Inference / Evaluation Configuration#

Inference configuration defines the task instructions, data processing pipeline, robot initial pose, and hardware communication settings for real-robot deployment. It is configured via the inference dict. The core fields include:

type: Inference runner type, e.g., AlohaInferenceRunner
task_descriptions: Task description dictionary
seed: Random seed
dataset: Inference dataset configuration (image key names and transforms)
denormalize_action: Action denormalization configuration
action_chunk: Action chunk size
prepare_pose: Robot preparation pose
operator: Robot operator configuration (ROS topics)

Below is a complete inference configuration example:

inference = dict(
    type='AlohaInferenceRunner',
    task_descriptions={
        '1': ('Fold the white towel in half, then fold it again, '
              'and make final adjustments to ensure the edges are '
              'neatly aligned.')
    },
    seed=7,
    dataset=dict(
        type='PrivateInferenceDataset',
        img_keys=[
            'cam_high',
            'cam_left_wrist',
            'cam_right_wrist'
        ],
        transforms=[
            dict(
                type='NormalizeStatesAndActions',
                state_dim=32,
                state_key='proprio',
                action_key='action',
                norm_type='min_max'),
            dict(type='PreparePromptWithState'),
            dict(
                type='ProcessPrompts',
                tokenizer=dict(
                    type='PretrainedTokenizer',
                    model_path='/path/to/checkpoints/paligemma-3b-pt-224',
                )),
            dict(type='ResizeImages', height=224, width=224),
            dict(type='SimpleNormalizeImages'),
        ]),
    denormalize_action=dict(
        type='DenormalizePrivateAction',
        norm_type='min_max',
        action_dim=14,
    ),
    action_chunk=50,
    prepare_pose=[
        [-0.19779752, 1.07020684, -0.61802348,
         -1.30887565, 1.1520192, 2.10289164, 0.092],
        [0.34008822, 0.95214585, -0.56617991,
         1.13862221, 0.82892144, -1.80234897, 0.06909]
    ],
    operator=dict(
        type='AlohaOperator',
        img_front_topic='/camera_h/color/image_raw',
        img_left_topic='/camera_l/color/image_raw',
        img_right_topic='/camera_r/color/image_raw',
        img_front_depth_topic='/camera_h/depth/image_raw',
        img_left_depth_topic='/camera_l/depth/image_raw',
        img_right_depth_topic='/camera_r/depth/image_raw',
        puppet_arm_left_cmd_topic='/master/joint_left',
        puppet_arm_right_cmd_topic='/master/joint_right',
        puppet_arm_left_topic='/puppet/joint_left',
        puppet_arm_right_topic='/puppet/joint_right',
        robot_base_topic='/odom_raw',
        robot_base_cmd_topic='/cmd_vel',
    ))

In addition to real-robot inference, we also support model evaluation in simulation environments.
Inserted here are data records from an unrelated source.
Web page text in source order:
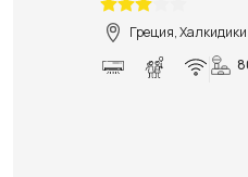
Греция,
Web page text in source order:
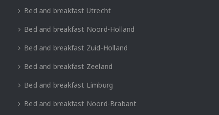
Bed and breakfast Utrecht
Bed and breakfast Noord-Holland
Bed and breakfast Zuid-Holland
Bed and breakfast Zeeland
Bed and breakfast Limburg
Bed and breakfast Noord-Brabant
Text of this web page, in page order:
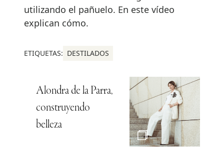
utilizando el pañuelo. En este vídeo
explican cómo.
ETIQUETAS: DESTILADOS
Alondra de la Parra,
construyendo
belleza
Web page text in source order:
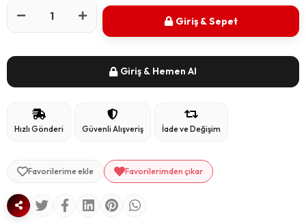
Giriş & Sepet
Giriş & Hemen Al
Hızlı Gönderi Güvenli Alışveriş İade ve Değişim
Favorilerime ekle Favorilerimden çıkar

Evaluation configuration is defined via the eval dict. The core fields include:

type: Evaluation runner type, e.g., LiberoEvalRunner
task_suite_name: Task suite name (e.g., libero_10)
model_family: Model family identifier
Evaluation parameters: eval_chunk_size, num_trials_per_task, num_steps_wait, seed
dataset: Evaluation dataset configuration
denormalize_action: Action denormalization configuration

Below is a LIBERO simulation evaluation configuration example:

eval = dict(
    type='LiberoEvalRunner',
    task_suite_name='libero_10',
    model_family='pi0',
    eval_chunk_size=10,
    resize_size=224,
    num_trials_per_task=50,
    num_steps_wait=10,
    seed=7,
    dataset=dict(
        type='LiberoParquetEvalDataset',
        transforms=[
            dict(
                type='ProcessLiberoEvalInputs',
                img_keys=[
                    'agentview_image',
                    'robot0_eye_in_hand_image'
                ],
            ),
            dict(
                type='TransformImage',
                image_resize_strategy='resize-naive',
                input_sizes=[
                    [3, 224, 224],
                    [3, 224, 224]
                ],
                means=[
                    [123.515625, 116.04492188, 103.59375],
                    [123.515625, 116.04492188, 103.59375]
                ],
                stds=[
                    [58.27148438, 57.02636719, 57.27539062],
                    [58.27148438, 57.02636719, 57.27539062]
                ],
            ),
            dict(
                type='LiberoPromptFromInputs',
                use_conversation=False,
                tokenizer=dict(
                    type='PaligemmaTokenizer'
                )),
            dict(
                type='LiberoProprioFromInputs',
                norm_type='mean_std',
                pos_key='robot0_eef_pos',
                quat_key='robot0_eef_quat',
                gripper_key='robot0_gripper_qpos',
                state_dim=32,
                out_key='states'),
        ]),
    denormalize_action=dict(
        type='DenormalizeLiberoAction',
        norm_type='mean_std',
        action_dim=7,
    ),
)